1But still worse, a given character may be coded in more than one way,
 like is explained in 23. We look again to 23.4, 2): "..... the
 character "<" that is represented by 4 octets (in UCS-4) can also be
 represented by the 4 octets of LATIN SMALL LETTER A followed by the 4
 octets of COMBINING GRAVE ACCENT....".

 Thus a LATIN SMALL LETTER A WITH GRAVE can be coded with 4 octets, in
 UCS-4, by using those specified in Table 2 of the 2nd DIS, or with 8,
 the diacritic being separated from the letter. This could even occur in
 the same string. In this way the principle of unique representation is
 discarded. But just this is what is stated in definition 4.9 as being
 an essential property of a CODED CHARACTER SET.

 It is not clear whether 4 octets representing a character, followed by
 4 other octets representing another character, establish a new name. If
 so, its name cannot be derived from the rules for constructing names.

 If we look at definition 4.13:  COMPOSITE CHARACTER again. What makes
 a character a candidate for also being a composite character? Is LATIN
 SMALL LETTER A WITH DIAERESIS a composite character? It may be argued
 that the diaeresis is a detachable part of that letter. But for people
 in Sweden it is simply a letter like all the others in the alphabet,
 just like the i and the j where the dot is a thing belonging to the
 letter proper. That the name includes WITH DIAERESIS does not mean
 anything. The LATIN SMALL LETTER L WITH STROKE has nothing to detach
 from. A STROKE is not a diacritic. Thus we cannot determine from its
 name whether a character is composite or not. Splitting a letter into
 parts is an arbitrary way of doing, "decomposition", in fact. With this
 method we could specify a "b" as a SMALL LETTER O WITH HIGH BAR LEFT, a
 "d" with it RIGHT, a "q" as a SMALL LETTER O WITH LOW BAR RIGHT, etc.
 Then someone may call our b, d, p, q as being "precomposed".

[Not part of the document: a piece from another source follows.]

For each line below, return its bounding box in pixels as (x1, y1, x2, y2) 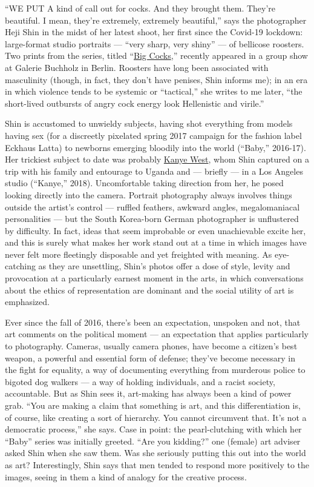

 With Level 2 the creation of files is made possible that cannot be
 processed by many devices, because these are not based on confused
 concepts. If a device can only interpret a single coding unit as a
 single character, composite characters cannot be processed. There is no
 fall back mechanism specified in the DIS, to specify what to do with a
 base character and the following combining character if they can only
 be displayed as separate characters on the receiving device. This
 implies that the user has to buy more expensive hardware, replacing his
 simple things that cannot handle the new codes. Thus these files are
 not portable and a threat to open systems, from being incompatible with
 previous practice in coding.

 Should, on the contrary, it be made possible to display two separate
 characters as one single graphic symbol, or as two, just as a result of
 selecting a display option by the user, most of the definitional
 problems disappear. A combination of characters may represent a
 typographical unit or a linguistic object, but only if the user wants
 to see it that way, in his application. Devices that are able to do
 that already exist, like many fototypesetting displays and the Digital
 Equipment VT340 terminal.
1
 CONCLUSION

 Characters are abstract things and independent of any visual
 appearance. Speaking about "interaction of combining characters"
 confuses the concept of character and glyph. Introducing the concept of
 "composite character" makes it unclear what a character really is.
 Some people may say that atoms and molecules are the same thing, being
 the smallest particles of which a given matter consists. But one cannot
 do any serious chemistry by not distinguishing the concepts.

 Despite having minor defects, like the badly designed allocation of
 characters to code positions, DIS 10646-1.2 presents a sound basis for
 supporting a datatype "character" in programming languages, databases
 and networks standards, but only if it is restricted to Level 1.
 Inclusion of Level 2 will create a disaster to all existing
 dataprocessing systems that are confronted with it, and poses
 insuperable problems to new applications at attempting to implement it
 in a way consistent with other standards. My urgent advice to all SC22
 working group members and national delegates is to exert maximum
 pressure to their national bodies to vote on the Second DIS 10646 NO
 UNLESS Level 2 and all related material will be removed from it.